I think the choreography is quite significant, symbolically. The film is actually titled "The child from on high" in its original and has played throughout with the notion that Simon gets by in part by both craving to be a part of the social world "on high" - the one time he himself uses the phrase "en haut" ("on high") in the film is to rationalize that 'those people' are oblivious to his stealings and represent a world where money is easy and things are always replaceable - and also making his own 'living' (such as it is) off those well-heeled "on high" - and also inserting himself in it, at times facilely and at times very awkwardly and blatantly out of sync with it.
His "sister" has no such comfort zone "on high" (although "comfort zone" isn't quite the right term for him either - as brazenly as he zips in and out with his loot, almost as smoothly as one skiing through mogels, there is nevertheless a kind of constant tension we sense and occasionally see surface when he finds himself caught red-handed.

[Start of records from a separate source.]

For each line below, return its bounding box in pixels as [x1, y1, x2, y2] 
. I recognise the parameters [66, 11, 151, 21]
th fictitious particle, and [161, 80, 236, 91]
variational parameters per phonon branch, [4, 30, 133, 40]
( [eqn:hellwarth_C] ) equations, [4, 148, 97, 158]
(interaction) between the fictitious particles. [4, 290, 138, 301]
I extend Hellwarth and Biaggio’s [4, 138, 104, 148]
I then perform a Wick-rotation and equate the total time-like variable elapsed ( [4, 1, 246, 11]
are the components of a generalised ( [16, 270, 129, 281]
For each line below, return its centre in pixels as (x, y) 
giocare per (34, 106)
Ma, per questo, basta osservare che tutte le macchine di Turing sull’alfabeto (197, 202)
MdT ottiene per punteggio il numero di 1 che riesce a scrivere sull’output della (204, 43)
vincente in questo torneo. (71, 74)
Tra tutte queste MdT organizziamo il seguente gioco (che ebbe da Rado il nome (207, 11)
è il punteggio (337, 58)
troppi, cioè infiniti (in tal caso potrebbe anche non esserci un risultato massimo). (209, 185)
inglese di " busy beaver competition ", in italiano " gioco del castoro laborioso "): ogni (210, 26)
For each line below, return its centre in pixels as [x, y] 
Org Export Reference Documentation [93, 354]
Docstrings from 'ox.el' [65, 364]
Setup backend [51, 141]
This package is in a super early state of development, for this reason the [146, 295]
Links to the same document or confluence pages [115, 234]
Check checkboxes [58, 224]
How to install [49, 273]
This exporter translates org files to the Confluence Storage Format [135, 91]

Its implicit that she would not be able to pass herself off as from 'on high' and while more than content to live off his means, she also doesn't seem to display the same brazenness that makes him so independent a creature amongst them. She also lights up at a prospect of becoming one of them but by winning over well-heeled lovers, yet with a degree of dependence that is a relic of traditional gender roles - and which plays out even in their "sibling" dynamic as she lets him be the breadwinner and where she allows herself to blow his hard-"earned" booty.
(SPOILER ALERT)
So when we see them passing in opposite directions on the ski lift, he coming down from "on high," it's not coincidence that, when she finally acts on a maternal instinct and need to find him, it's a moment that has led her to go searching for him in his adopted world on high just as he is resurrecting himself from his despair and sense of complete abandonment at ski season's end and heading down - to the world he was born into, his modus operandi now inoperative for the foreseeable future. He is descending from his false-self manipulation of that world 'on high' to have to find a new m.o., while feeling the failure of a would-be emotional fantasy with the English mother he 'adopted', whose affection he has blown and lost, and thinking he is also now totally alone in the world as his real mother had already abandoned him too, with words of rebuke and resentment of his existence.
Their passing in opposing ski lift cabins provides (as well as the symbolism of their respective uphill-downhill m.o.s for survival) a way to depict symbolically the gulf between these two, where survival drives have made them mutually suspect of each other's true priorities (he especially of hers) and there has been ruptured trust between them that has played out in ongoing ways, creating walls and seemingly unbridgeable gap of two passing cable cars, but they are glass walls that allow them to see each other and to pound their buried emotional bond, their respective vulnerabilities, with their open palms on the glass toward one another. To me, it is a moment of rebirth, especially for Simon who has perhaps never seen such a potent sign that he genuinely matters - enough to be searched for by someone who knows him just enough to know to look for him "on high."